What did Jesus say about this situation? He said, “Take courage; I have conquered the world.” According to John, he said this toward the end of his long speech at the last supper, a speech so complex and contradictory no one understood him. “Take courage; I have conquered the world.” He said it after warning that his disciples would face persecution, as we all do whether we believe anything or nothing. “Take courage; I have conquered the world.” He said it whether or not we believe in his later resurrection after crucifixion. “Take courage; I have conquered the world.” He said it whether or not he actually said it, which he probably did not. “Take courage; I have conquered the world.” He said it even if the whole story of his life, even if the rumors of the Holy Spirit, even if his belief in the Huge God beyond all reckoning is false. “Take courage; I have conquered the world.” He said it even if there are holes in our best theories, even if there are holes in the roots of our life’s determination, even if there are holes in the God beyond gods. “Take courage; I have conquered the world.”

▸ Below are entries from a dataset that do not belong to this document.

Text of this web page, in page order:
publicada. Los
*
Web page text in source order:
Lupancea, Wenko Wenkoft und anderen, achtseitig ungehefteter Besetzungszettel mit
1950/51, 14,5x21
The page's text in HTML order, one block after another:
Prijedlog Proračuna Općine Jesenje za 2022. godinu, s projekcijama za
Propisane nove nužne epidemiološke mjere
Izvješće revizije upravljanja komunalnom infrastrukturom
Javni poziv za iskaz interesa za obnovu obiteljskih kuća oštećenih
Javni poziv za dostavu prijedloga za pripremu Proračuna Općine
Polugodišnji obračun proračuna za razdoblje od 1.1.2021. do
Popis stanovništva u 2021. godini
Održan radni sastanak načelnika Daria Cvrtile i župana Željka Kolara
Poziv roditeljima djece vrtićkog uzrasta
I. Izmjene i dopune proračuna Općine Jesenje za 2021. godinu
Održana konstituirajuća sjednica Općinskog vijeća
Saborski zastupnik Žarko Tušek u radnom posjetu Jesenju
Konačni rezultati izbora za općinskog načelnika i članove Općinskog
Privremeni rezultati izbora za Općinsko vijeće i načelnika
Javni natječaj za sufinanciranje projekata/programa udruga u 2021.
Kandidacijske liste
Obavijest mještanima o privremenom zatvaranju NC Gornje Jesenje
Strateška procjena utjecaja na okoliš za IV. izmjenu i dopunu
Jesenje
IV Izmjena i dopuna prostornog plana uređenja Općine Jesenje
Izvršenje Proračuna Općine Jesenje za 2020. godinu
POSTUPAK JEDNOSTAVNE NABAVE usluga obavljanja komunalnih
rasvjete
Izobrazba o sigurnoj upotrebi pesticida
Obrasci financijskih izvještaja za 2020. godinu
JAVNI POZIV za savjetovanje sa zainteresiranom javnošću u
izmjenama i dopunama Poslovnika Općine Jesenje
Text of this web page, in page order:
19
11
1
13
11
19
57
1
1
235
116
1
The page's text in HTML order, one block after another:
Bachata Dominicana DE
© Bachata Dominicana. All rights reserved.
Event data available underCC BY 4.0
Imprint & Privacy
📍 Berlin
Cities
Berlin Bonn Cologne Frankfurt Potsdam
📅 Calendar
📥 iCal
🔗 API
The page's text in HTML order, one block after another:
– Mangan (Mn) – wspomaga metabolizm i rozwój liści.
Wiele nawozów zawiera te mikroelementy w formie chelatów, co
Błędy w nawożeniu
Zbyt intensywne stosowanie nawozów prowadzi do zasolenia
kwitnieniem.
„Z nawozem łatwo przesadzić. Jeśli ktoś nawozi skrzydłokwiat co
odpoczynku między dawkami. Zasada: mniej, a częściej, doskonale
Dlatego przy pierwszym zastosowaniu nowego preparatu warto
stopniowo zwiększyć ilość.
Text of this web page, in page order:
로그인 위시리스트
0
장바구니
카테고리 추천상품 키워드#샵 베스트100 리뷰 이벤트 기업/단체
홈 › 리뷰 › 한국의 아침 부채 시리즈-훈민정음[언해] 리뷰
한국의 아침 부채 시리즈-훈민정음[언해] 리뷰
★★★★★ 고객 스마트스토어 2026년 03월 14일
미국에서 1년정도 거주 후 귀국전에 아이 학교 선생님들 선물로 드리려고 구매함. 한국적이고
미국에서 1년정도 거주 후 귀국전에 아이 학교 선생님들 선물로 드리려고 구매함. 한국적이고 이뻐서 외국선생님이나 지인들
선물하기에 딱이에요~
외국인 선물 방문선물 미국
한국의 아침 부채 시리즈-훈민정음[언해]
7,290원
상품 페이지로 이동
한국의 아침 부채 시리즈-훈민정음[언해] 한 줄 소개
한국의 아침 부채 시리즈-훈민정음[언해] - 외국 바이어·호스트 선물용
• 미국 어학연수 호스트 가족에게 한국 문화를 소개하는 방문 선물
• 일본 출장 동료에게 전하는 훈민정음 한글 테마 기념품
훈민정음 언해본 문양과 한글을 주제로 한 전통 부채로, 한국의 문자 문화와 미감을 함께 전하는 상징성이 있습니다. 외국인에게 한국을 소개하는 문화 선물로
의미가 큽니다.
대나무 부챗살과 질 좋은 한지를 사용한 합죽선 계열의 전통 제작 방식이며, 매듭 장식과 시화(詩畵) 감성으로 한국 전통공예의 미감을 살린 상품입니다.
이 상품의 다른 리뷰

Even if there are holes in every theory we have thought, in every theory we now think, in every theory anyone shall ever think, Jesus says “Take courage; I have conquered the world.” “I have conquered the world” refers to the past to what Jesus has done and endured. Whatever happens in his future, including crucifixion and resurrection, and looking down from Heaven on his Church, count as nothing because he has already conquered. “Take courage” refers to his disciples, to us, and to everyone from then on: it means that whatever happens comes from God and is good, and that we should anticipate it with joy. Even if the world is ultimately destroyed, we have had enough. Even if my ultimate hypothesis according to which God is the act of creation and the creation is ultimately good is mistaken, we have had enough. We have had enough in our local circumstance, even if we are locally evil, and we have had enough in ultimate perspective. Do not give up when things go bad. Have courage.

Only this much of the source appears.